◆ TASK TO COMPLETE: Among the entries below, extract exactly the lines that run from the one with "연구방법 (Research method) (5, 91, 72, 98)" through the one with "[Back to Model", both ends included.

Stored dataset items:
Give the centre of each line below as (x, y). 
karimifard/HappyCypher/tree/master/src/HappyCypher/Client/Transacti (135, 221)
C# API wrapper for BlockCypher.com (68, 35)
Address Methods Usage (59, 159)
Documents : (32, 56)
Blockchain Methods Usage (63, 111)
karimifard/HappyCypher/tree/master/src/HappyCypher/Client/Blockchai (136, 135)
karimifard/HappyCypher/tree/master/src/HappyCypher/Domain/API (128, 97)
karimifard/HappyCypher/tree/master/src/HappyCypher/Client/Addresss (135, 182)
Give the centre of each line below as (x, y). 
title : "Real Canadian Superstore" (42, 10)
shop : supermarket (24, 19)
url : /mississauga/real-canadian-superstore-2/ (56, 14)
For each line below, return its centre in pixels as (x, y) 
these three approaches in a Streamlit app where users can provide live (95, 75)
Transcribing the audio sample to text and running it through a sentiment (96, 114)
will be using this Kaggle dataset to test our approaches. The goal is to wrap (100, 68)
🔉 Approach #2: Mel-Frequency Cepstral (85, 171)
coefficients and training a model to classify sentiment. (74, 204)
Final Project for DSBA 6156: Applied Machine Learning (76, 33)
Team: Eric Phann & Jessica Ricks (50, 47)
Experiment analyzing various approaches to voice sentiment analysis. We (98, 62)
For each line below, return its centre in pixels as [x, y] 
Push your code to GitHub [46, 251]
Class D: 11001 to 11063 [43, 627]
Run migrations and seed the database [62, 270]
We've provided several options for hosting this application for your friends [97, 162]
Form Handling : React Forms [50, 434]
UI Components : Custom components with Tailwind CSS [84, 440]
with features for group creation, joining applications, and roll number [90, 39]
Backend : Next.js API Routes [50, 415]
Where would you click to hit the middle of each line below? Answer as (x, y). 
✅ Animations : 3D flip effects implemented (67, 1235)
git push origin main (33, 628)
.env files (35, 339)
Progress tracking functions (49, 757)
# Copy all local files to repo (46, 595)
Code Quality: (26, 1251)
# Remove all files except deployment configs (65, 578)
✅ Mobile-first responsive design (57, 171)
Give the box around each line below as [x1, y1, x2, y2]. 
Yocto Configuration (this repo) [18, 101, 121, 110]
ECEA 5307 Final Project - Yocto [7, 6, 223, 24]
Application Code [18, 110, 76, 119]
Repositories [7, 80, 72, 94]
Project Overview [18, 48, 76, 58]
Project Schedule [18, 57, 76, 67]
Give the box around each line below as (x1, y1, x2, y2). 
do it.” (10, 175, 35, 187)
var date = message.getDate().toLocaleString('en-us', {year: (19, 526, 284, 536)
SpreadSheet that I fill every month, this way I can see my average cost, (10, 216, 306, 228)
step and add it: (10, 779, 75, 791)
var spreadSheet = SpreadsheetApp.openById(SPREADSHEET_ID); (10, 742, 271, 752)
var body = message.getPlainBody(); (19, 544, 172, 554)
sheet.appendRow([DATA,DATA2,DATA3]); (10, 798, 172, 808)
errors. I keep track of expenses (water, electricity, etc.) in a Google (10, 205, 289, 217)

* * *

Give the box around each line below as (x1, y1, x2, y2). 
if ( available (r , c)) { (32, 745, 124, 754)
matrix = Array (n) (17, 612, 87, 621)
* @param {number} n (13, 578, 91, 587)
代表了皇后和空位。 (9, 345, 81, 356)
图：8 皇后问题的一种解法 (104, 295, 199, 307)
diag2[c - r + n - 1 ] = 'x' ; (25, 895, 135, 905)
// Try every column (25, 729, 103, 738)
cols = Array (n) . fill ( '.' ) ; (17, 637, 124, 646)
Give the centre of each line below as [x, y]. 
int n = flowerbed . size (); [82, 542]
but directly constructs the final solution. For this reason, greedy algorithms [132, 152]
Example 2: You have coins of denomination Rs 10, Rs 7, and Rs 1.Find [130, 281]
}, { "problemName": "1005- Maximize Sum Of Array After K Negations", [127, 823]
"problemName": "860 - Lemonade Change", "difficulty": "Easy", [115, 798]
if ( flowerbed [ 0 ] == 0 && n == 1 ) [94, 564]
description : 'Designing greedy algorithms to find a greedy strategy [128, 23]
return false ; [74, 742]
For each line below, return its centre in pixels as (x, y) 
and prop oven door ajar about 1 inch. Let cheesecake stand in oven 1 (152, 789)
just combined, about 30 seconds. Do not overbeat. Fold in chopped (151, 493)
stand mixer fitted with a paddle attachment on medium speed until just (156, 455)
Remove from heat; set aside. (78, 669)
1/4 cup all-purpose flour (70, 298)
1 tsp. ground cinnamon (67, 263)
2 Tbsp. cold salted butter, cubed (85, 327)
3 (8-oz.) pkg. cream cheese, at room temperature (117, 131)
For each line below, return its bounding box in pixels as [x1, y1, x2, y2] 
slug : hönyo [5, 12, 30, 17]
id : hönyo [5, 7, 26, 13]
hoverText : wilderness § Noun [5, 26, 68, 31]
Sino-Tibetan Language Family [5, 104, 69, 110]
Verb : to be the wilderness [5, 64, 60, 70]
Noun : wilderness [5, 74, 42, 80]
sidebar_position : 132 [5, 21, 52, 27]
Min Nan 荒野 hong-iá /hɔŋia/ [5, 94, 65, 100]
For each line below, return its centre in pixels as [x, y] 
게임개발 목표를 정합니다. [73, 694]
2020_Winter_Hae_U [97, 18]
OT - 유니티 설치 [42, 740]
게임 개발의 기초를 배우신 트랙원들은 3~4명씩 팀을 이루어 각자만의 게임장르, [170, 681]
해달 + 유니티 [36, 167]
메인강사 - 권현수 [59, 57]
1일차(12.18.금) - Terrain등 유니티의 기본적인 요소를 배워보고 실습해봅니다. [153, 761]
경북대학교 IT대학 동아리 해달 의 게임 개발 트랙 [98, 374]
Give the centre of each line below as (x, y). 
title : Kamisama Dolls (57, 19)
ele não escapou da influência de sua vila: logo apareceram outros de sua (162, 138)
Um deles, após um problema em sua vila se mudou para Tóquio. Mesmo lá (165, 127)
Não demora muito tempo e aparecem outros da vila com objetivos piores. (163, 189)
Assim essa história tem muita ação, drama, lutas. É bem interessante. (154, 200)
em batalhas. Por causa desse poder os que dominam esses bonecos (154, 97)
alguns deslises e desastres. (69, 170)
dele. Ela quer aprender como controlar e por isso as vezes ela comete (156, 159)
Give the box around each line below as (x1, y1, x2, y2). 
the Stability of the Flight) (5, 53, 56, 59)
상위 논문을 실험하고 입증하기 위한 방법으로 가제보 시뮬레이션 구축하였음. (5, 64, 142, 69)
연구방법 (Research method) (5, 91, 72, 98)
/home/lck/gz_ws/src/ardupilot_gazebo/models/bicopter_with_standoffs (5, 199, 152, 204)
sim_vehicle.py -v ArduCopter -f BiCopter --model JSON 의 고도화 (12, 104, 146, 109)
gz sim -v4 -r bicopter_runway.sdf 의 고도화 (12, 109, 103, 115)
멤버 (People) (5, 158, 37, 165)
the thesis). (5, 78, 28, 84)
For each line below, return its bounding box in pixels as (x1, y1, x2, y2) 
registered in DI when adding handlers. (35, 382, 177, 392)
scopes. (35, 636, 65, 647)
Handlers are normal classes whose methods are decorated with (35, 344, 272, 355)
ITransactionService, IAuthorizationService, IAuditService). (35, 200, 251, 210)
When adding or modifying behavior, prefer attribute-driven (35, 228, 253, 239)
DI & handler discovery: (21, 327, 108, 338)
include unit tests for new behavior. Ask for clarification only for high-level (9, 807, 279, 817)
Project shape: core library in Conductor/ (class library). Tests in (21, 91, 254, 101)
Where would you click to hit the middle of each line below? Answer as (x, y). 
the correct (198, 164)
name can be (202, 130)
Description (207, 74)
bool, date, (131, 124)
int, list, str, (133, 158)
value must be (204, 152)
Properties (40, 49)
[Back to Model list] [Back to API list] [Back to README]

◆ WRITTEN REPLY:
연구방법 (Research method) (5, 91, 72, 98)
/home/lck/gz_ws/src/ardupilot_gazebo/models/bicopter_with_standoffs (5, 199, 152, 204)
sim_vehicle.py -v ArduCopter -f BiCopter --model JSON 의 고도화 (12, 104, 146, 109)
gz sim -v4 -r bicopter_runway.sdf 의 고도화 (12, 109, 103, 115)
멤버 (People) (5, 158, 37, 165)
the thesis). (5, 78, 28, 84)
For each line below, return its bounding box in pixels as (x1, y1, x2, y2) 
registered in DI when adding handlers. (35, 382, 177, 392)
scopes. (35, 636, 65, 647)
Handlers are normal classes whose methods are decorated with (35, 344, 272, 355)
ITransactionService, IAuthorizationService, IAuditService). (35, 200, 251, 210)
When adding or modifying behavior, prefer attribute-driven (35, 228, 253, 239)
DI & handler discovery: (21, 327, 108, 338)
include unit tests for new behavior. Ask for clarification only for high-level (9, 807, 279, 817)
Project shape: core library in Conductor/ (class library). Tests in (21, 91, 254, 101)
Where would you click to hit the middle of each line below? Answer as (x, y). 
the correct (198, 164)
name can be (202, 130)
Description (207, 74)
bool, date, (131, 124)
int, list, str, (133, 158)
value must be (204, 152)
Properties (40, 49)
[Back to Model list] [Back to API list] [Back to README]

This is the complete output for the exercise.